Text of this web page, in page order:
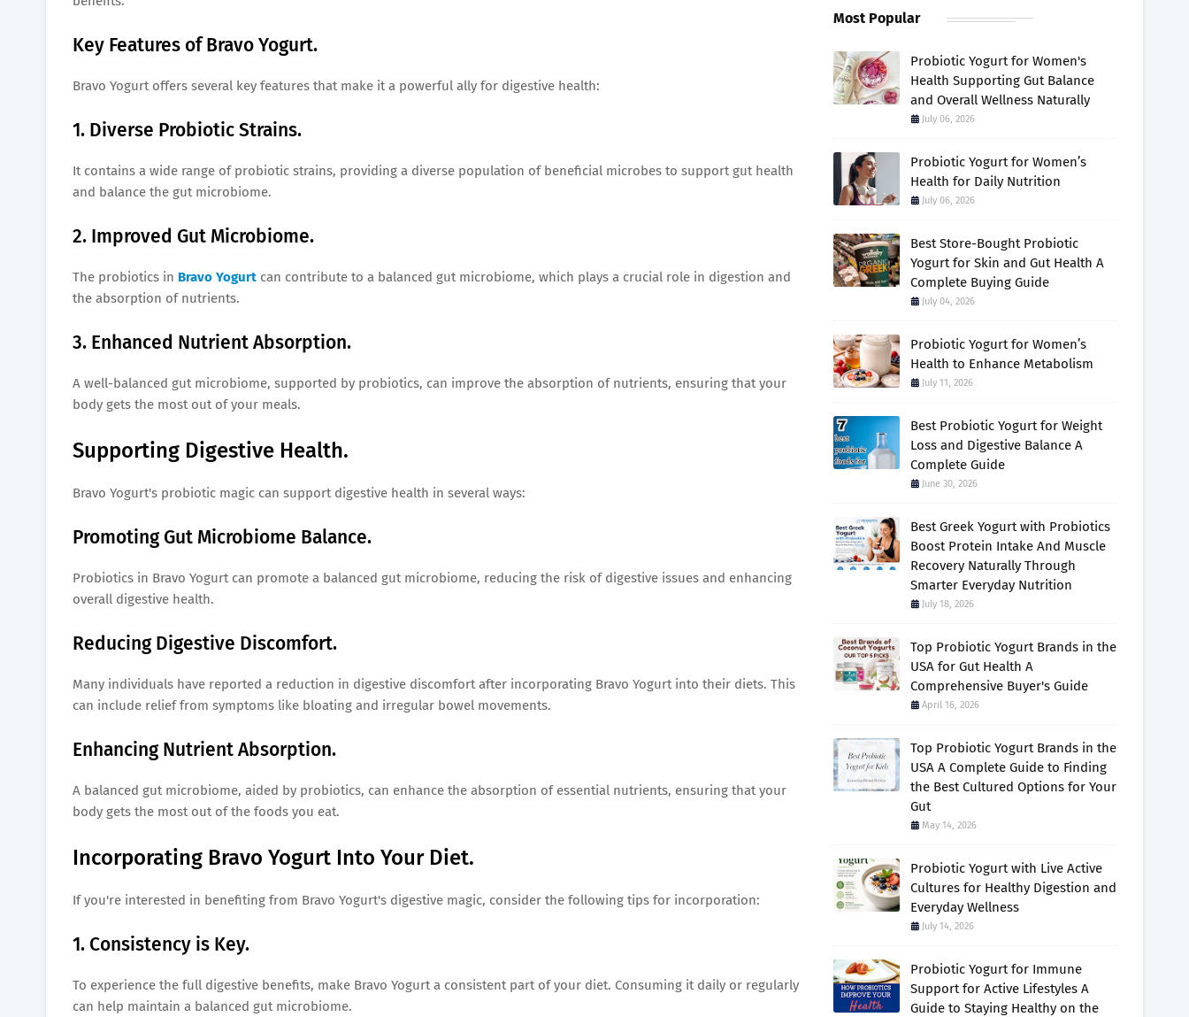
Key Features of Bravo Yogurt.
Bravo Yogurt offers several key features that make it a powerful ally for digestive health:
1. Diverse Probiotic Strains.
It contains a wide range of probiotic strains, providing a diverse population of beneficial microbes to support gut health
and balance the gut microbiome.
2. Improved Gut Microbiome.
The probiotics in Bravo Yogurt can contribute to a balanced gut microbiome, which plays a crucial role in digestion and
the absorption of nutrients.
3. Enhanced Nutrient Absorption.
A well-balanced gut microbiome, supported by probiotics, can improve the absorption of nutrients, ensuring that your
body gets the most out of your meals.
Supporting Digestive Health.
Bravo Yogurt's probiotic magic can support digestive health in several ways:
Promoting Gut Microbiome Balance.
Probiotics in Bravo Yogurt can promote a balanced gut microbiome, reducing the risk of digestive issues and enhancing
overall digestive health.
Reducing Digestive Discomfort.
Many individuals have reported a reduction in digestive discomfort after incorporating Bravo Yogurt into their diets. This
can include relief from symptoms like bloating and irregular bowel movements.
Enhancing Nutrient Absorption.
A balanced gut microbiome, aided by probiotics, can enhance the absorption of essential nutrients, ensuring that your
body gets the most out of the foods you eat.
Incorporating Bravo Yogurt Into Your Diet.
If you're interested in benefiting from Bravo Yogurt's digestive magic, consider the following tips for incorporation:
1. Consistency is Key.
To experience the full digestive benefits, make Bravo Yogurt a consistent part of your diet. Consuming it daily or regularly
can help maintain a balanced gut microbiome.
Most Popular
Probiotic Yogurt for Women's
Health Supporting Gut Balance
and Overall Wellness Naturally
July 06, 2026
Probiotic Yogurt for Women’s
Health for Daily Nutrition
July 06, 2026
Best Store-Bought Probiotic
Yogurt for Skin and Gut Health A
Complete Buying Guide
July 04, 2026
Probiotic Yogurt for Women’s
Health to Enhance Metabolism
July 11, 2026
Best Probiotic Yogurt for Weight
Loss and Digestive Balance A
Complete Guide
June 30, 2026
Best Greek Yogurt with Probiotics
Boost Protein Intake And Muscle
Recovery Naturally Through
Smarter Everyday Nutrition
July 18, 2026
Top Probiotic Yogurt Brands in the
USA for Gut Health A
Comprehensive Buyer's Guide
April 16, 2026
Top Probiotic Yogurt Brands in the
USA A Complete Guide to Finding
the Best Cultured Options for Your
Gut
May 14, 2026
Probiotic Yogurt with Live Active
Cultures for Healthy Digestion and
Everyday Wellness
July 14, 2026
Probiotic Yogurt for Immune
Support for Active Lifestyles A
Guide to Staying Healthy on the

::::

> **Task brief**:
Where the listing above reaches the line that contains "2. Improved Gut Microbiome.", start retyping, and finish with the line that contains "Bravo Yogurt's probiotic"; reproduce those lines exactly and no others.

> **Output for this exercise**:
2. Improved Gut Microbiome.
The probiotics in Bravo Yogurt can contribute to a balanced gut microbiome, which plays a crucial role in digestion and
the absorption of nutrients.
3. Enhanced Nutrient Absorption.
A well-balanced gut microbiome, supported by probiotics, can improve the absorption of nutrients, ensuring that your
body gets the most out of your meals.
Supporting Digestive Health.
Bravo Yogurt's probiotic magic can support digestive health in several ways:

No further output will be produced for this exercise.